What the task requires: Lines that contain the string "island" are the ones to list; copy all of them from the records.

Source records
----

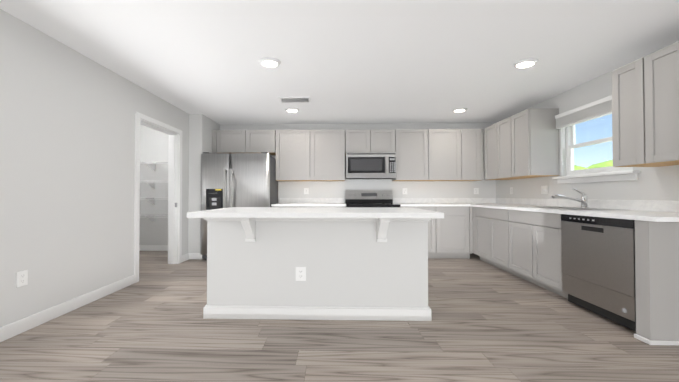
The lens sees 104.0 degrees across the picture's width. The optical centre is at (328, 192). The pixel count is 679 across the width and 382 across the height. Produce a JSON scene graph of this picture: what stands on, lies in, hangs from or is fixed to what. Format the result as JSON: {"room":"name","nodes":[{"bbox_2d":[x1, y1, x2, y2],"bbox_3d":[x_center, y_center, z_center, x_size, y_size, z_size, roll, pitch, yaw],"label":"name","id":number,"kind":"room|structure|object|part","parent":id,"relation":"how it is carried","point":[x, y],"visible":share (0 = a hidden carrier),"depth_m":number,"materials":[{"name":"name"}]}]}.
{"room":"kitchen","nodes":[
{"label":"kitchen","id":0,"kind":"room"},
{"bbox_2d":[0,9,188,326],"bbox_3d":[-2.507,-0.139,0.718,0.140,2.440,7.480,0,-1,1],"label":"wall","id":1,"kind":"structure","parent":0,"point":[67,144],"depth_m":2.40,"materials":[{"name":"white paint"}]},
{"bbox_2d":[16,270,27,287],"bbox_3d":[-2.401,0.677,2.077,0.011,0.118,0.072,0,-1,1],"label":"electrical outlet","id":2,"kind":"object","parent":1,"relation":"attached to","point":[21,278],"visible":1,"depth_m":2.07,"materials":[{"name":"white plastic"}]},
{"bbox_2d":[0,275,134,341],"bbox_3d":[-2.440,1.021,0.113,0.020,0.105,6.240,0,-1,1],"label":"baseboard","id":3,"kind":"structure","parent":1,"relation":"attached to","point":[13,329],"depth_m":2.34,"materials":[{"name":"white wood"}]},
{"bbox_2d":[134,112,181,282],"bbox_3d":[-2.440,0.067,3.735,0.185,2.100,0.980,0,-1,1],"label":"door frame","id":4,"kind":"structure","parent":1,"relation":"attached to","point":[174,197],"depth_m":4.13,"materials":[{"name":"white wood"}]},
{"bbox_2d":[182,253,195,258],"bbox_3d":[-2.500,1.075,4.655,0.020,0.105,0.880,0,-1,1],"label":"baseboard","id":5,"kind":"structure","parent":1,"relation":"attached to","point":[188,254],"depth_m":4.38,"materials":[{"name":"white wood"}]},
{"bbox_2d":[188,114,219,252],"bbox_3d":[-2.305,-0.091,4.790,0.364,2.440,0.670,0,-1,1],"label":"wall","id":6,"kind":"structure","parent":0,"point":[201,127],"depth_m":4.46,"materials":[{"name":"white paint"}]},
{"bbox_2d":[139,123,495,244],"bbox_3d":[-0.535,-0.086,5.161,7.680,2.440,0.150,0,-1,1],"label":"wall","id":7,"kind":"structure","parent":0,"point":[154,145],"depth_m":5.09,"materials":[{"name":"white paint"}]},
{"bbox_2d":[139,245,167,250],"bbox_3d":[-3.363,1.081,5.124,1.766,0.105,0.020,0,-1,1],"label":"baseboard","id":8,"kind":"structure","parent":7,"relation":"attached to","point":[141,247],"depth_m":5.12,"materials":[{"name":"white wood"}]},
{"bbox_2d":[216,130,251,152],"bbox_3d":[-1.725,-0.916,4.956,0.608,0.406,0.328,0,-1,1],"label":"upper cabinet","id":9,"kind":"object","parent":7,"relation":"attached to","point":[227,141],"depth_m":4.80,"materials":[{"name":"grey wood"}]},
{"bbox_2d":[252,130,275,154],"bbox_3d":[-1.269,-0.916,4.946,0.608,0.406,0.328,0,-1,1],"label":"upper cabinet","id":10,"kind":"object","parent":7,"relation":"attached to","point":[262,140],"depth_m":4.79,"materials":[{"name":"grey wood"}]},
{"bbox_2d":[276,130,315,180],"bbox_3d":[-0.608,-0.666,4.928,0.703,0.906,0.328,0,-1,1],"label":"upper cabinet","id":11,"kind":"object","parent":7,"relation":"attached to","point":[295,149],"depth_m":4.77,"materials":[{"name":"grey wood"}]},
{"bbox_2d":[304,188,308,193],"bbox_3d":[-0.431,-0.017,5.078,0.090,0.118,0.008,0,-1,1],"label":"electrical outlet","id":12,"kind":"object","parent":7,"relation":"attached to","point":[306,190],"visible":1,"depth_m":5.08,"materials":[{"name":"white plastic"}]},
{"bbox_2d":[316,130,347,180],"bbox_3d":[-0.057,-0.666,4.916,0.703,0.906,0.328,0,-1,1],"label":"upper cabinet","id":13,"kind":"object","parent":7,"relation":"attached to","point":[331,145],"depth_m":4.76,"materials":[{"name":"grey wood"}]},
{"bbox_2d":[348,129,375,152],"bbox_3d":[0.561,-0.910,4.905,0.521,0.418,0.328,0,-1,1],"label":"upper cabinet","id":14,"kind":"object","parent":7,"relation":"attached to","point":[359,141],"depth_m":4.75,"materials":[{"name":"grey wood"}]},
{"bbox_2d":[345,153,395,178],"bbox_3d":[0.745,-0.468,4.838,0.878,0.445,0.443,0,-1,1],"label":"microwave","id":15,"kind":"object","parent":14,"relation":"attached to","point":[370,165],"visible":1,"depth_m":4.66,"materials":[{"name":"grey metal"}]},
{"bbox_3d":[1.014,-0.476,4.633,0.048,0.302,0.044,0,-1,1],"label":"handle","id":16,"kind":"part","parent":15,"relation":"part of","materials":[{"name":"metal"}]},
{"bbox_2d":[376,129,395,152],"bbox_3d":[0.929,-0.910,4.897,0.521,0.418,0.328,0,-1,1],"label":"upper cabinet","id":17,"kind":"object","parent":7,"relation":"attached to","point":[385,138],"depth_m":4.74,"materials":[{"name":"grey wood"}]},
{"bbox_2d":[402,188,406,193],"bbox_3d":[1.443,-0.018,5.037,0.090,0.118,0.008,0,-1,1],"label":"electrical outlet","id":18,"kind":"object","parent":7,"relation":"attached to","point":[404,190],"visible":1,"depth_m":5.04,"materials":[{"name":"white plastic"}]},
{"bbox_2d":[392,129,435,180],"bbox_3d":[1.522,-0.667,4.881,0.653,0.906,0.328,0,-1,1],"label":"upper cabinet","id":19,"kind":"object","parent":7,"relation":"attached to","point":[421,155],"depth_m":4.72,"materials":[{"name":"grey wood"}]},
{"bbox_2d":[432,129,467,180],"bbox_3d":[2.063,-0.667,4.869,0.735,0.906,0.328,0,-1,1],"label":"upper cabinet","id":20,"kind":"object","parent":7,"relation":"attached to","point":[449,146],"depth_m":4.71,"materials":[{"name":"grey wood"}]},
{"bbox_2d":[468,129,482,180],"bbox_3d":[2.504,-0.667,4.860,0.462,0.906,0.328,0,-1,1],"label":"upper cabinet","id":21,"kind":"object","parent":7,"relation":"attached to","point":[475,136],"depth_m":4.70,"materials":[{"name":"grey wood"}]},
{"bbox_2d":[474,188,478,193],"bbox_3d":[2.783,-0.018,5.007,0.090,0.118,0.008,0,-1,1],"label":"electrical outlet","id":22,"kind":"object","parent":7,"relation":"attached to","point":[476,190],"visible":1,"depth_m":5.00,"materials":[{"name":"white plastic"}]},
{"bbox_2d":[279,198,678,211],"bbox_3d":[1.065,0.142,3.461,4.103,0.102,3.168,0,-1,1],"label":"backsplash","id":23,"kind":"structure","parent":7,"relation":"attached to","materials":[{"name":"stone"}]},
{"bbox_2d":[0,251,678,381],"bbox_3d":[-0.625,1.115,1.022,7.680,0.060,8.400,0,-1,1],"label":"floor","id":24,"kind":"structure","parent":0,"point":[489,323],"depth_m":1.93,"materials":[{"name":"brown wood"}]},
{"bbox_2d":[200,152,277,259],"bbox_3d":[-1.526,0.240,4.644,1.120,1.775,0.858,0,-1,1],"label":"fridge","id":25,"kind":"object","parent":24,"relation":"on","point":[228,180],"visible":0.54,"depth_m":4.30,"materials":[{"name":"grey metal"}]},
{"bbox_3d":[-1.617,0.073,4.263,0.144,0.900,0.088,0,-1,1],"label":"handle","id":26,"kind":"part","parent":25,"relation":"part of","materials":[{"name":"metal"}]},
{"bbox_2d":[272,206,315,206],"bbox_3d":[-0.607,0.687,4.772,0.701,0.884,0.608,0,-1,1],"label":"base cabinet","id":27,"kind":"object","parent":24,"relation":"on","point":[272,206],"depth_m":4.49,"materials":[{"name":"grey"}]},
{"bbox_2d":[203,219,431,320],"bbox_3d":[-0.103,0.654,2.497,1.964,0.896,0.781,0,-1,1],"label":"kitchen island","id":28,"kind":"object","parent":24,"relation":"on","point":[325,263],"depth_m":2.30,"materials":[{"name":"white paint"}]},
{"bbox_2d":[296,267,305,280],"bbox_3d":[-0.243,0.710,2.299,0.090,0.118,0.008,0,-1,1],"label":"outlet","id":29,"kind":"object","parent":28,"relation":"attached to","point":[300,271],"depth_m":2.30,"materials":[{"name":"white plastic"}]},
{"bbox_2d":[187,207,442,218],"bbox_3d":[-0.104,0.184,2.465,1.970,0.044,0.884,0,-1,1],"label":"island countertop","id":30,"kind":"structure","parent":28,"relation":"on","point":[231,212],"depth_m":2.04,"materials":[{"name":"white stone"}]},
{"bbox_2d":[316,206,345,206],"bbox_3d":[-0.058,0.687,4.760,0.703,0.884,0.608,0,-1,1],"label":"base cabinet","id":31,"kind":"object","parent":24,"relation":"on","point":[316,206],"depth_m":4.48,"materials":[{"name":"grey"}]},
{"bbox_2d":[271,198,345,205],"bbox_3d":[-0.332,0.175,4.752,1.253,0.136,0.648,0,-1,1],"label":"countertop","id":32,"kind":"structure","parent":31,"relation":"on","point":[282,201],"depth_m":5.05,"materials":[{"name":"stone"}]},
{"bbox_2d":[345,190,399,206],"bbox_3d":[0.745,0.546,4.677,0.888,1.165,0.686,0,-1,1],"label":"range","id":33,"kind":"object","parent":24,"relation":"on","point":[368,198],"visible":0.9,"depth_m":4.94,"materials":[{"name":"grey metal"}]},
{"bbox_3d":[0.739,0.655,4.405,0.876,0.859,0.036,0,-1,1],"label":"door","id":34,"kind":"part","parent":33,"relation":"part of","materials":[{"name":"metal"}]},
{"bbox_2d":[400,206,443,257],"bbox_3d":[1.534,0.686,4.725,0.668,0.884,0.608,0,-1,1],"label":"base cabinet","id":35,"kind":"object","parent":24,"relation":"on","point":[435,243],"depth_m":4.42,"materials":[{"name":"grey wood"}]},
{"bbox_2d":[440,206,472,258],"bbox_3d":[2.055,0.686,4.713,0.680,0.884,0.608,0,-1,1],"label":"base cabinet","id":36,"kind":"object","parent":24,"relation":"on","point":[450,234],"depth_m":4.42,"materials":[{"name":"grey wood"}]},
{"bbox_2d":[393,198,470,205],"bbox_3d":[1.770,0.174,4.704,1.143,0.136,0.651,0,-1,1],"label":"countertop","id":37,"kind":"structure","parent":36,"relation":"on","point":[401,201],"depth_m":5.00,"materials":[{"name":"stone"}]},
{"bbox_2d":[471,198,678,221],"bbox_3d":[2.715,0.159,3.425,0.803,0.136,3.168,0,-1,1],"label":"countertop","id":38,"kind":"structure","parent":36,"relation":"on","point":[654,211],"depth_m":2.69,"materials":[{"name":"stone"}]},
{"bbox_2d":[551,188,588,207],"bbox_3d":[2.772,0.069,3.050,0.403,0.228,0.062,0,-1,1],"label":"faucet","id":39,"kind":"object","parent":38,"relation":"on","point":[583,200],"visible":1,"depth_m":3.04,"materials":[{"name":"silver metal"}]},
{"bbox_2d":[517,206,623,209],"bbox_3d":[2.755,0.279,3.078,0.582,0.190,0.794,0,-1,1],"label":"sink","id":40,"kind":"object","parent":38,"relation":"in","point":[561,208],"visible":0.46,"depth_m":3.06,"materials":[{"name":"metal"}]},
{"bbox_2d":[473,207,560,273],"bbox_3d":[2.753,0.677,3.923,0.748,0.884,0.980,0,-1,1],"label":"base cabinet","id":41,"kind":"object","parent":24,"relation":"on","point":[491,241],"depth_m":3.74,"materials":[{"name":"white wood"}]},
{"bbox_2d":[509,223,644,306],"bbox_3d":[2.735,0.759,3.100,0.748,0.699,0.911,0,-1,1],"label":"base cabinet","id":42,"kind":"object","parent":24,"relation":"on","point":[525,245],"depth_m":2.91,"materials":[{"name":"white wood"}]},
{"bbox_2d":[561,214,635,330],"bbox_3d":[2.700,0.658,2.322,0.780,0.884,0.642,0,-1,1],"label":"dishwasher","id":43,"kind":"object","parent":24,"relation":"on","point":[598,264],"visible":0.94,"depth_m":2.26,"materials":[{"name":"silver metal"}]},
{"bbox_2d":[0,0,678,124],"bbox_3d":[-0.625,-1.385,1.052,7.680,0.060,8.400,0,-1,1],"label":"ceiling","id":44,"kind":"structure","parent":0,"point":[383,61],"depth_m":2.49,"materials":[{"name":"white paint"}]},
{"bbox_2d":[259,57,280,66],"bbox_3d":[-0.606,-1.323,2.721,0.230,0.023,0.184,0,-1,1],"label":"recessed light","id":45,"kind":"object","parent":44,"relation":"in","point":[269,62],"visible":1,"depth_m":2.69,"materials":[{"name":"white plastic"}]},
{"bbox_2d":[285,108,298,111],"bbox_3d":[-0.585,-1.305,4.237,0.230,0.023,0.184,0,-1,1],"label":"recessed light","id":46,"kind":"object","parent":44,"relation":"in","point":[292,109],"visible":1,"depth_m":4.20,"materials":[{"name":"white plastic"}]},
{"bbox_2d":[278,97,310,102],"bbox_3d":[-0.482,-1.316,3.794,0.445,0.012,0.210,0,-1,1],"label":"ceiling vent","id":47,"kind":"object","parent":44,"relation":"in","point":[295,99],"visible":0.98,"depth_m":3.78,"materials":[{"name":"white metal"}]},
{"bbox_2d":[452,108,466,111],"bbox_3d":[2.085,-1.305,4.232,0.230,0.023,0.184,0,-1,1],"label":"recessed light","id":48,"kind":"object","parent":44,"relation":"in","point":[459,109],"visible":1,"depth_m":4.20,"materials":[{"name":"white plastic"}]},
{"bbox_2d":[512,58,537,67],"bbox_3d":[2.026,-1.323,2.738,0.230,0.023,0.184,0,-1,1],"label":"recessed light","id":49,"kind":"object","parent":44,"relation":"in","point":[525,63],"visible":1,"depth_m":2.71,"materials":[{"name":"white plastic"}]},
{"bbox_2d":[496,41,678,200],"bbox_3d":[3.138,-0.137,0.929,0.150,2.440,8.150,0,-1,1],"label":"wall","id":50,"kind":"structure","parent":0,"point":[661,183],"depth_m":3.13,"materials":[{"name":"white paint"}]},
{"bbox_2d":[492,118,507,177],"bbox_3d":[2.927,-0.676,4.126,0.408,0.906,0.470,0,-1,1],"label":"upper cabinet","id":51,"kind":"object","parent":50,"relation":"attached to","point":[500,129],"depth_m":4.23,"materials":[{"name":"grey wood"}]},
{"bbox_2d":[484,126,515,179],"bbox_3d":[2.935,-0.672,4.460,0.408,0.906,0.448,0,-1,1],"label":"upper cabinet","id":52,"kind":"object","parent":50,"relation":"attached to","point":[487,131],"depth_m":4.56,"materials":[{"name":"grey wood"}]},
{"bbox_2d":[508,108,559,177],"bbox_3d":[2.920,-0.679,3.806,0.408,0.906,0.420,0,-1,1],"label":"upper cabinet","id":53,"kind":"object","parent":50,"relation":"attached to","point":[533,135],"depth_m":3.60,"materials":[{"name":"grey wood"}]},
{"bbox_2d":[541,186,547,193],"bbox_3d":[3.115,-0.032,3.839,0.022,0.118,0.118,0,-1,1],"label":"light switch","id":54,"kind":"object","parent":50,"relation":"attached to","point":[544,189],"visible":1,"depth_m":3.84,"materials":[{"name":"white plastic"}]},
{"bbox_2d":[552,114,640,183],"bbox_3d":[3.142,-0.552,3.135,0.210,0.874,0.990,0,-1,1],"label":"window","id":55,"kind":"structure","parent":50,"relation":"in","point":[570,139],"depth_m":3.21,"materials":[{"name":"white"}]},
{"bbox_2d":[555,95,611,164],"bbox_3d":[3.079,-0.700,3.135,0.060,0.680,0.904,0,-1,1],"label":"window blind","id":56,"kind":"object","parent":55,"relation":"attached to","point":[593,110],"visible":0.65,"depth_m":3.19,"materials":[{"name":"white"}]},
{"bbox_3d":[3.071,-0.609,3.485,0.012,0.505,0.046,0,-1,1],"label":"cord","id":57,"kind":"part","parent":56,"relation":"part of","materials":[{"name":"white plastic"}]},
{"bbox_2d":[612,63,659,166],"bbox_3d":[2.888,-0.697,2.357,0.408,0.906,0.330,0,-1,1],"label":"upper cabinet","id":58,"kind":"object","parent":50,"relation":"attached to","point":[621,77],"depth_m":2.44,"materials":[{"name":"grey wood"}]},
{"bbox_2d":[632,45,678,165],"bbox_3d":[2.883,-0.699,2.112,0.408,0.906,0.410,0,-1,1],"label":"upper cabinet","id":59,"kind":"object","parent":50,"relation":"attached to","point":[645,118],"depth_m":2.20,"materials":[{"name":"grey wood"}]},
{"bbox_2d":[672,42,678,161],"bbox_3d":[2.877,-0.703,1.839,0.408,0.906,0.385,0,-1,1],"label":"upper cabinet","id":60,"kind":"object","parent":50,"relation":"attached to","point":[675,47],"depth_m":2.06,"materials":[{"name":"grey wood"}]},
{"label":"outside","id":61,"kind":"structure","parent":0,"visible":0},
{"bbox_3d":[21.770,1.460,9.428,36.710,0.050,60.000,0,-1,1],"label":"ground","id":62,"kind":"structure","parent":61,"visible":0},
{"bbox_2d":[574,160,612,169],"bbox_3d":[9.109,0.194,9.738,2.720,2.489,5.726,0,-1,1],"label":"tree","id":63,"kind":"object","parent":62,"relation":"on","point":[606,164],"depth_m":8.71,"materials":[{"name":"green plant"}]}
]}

----

The answer:
{"bbox_2d":[203,219,431,320],"bbox_3d":[-0.103,0.654,2.497,1.964,0.896,0.781,0,-1,1],"label":"kitchen island","id":28,"kind":"object","parent":24,"relation":"on","point":[325,263],"depth_m":2.30,"materials":[{"name":"white paint"}]},
{"bbox_2d":[187,207,442,218],"bbox_3d":[-0.104,0.184,2.465,1.970,0.044,0.884,0,-1,1],"label":"island countertop","id":30,"kind":"structure","parent":28,"relation":"on","point":[231,212],"depth_m":2.04,"materials":[{"name":"white stone"}]},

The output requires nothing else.